🤖 AI Summary
This study investigates the direct use of a real biological connectome as a neural network controller for whole-body motor control. Leveraging the complete brain connectome of Drosophila, the authors construct FlyGM—a directed message-passing graph neural network—and integrate it with a biomechanical body model to perform diverse locomotion tasks without task-specific architectural modifications. This work presents the first demonstration of an intact biological brain connectome serving as a policy network in reinforcement learning, revealing its inherent structural advantages for embodied control. Experimental results show that FlyGM significantly outperforms degree-preserving rewired graphs, random graphs, and multilayer perceptrons across multiple locomotion tasks, achieving superior sample efficiency and control performance.
📝 Abstract
Whole-brain biological neural networks naturally support the learning and control of whole-body movements.
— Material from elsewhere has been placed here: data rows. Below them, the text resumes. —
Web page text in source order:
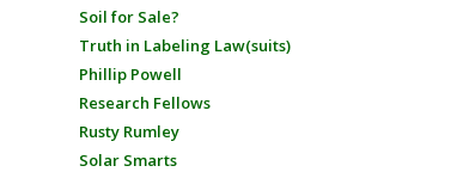
Soil for Sale?
Truth in Labeling Law(suits)
Phillip Powell
Research Fellows
Rusty Rumley
Solar Smarts
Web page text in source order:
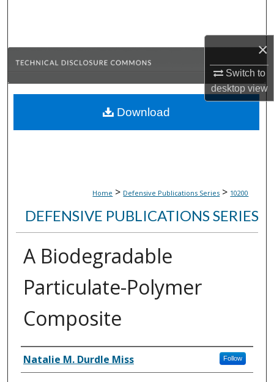
×
Switch to
desktopview
Browse Collections
About
Home > Defensive Publications Series > 10200
DEFENSIVE PUBLICATIONS SERIES
A Biodegradable
Particulate-Polymer
Composite
Inventor(s)
Natalie M. Durdle Miss Follow
Download
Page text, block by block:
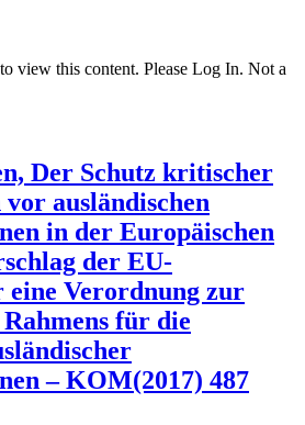
view this content. Please Log In. Not a
Der Schutz kritischer
ausländischen
in der Europäischen
der EU-
Verordnung zur
für die
– KOM(2017) 487
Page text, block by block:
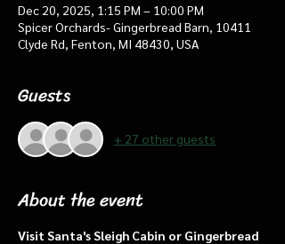
Dec 20, 2025, 1:15 PM – 10:00 PM
Spicer Orchards- Gingerbread Barn, 10411
Clyde Rd, Fenton, MI 48430, USA
Guests
+ 27 other guests
About the event
Visit Santa's Sleigh Cabin or Gingerbread
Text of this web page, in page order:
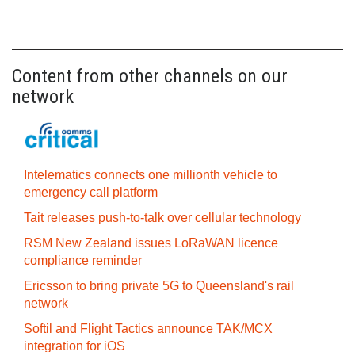
Content from other channels on our
network
Intelematics connects one millionth vehicle to
emergency call platform
Tait releases push-to-talk over cellular technology
RSM New Zealand issues LoRaWAN licence
compliance reminder
Ericsson to bring private 5G to Queensland's rail
network
Softil and Flight Tactics announce TAK/MCX
integration for iOS
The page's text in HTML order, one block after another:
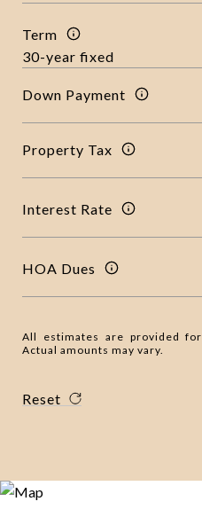
Term
Down Payment
Property Tax
Interest Rate
HOA Dues
All estimates are provided
Actual amounts may vary.
Reset
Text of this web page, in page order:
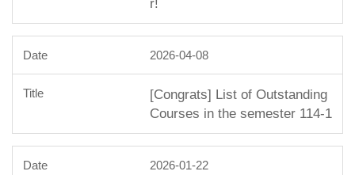
r!
2026-04-08
[Congrats] List of Outstanding
Courses in the semester 114-1
2026-01-22

However, the use of brain connectomes as neural network controllers in embodied reinforcement learning remains unexplored. We investigate using the exact neural architecture of an adult fruit fly's brain for the control of its body movement. We develop Fly-connectomic Graph Model (FlyGM), whose static structure is identical to the complete connectome of an adult Drosophila for whole-body locomotion control. To perform dynamical control, FlyGM represents the static connectome as a directed message-passing graph to impose a biologically grounded information flow from sensory inputs to motor outputs. Integrated with a biomechanical fruit fly model, our method achieves stable control across diverse locomotion tasks without task-specific architectural tuning. To verify the structural advantages of the connectome-based model, we compare it against a degree-preserving rewired graph, a random graph, and multilayer perceptrons, showing that FlyGM yields higher sample efficiency and superior performance. This work demonstrates that static brain connectomes can be transformed to instantiate effective neural policy for embodied learning of movement control.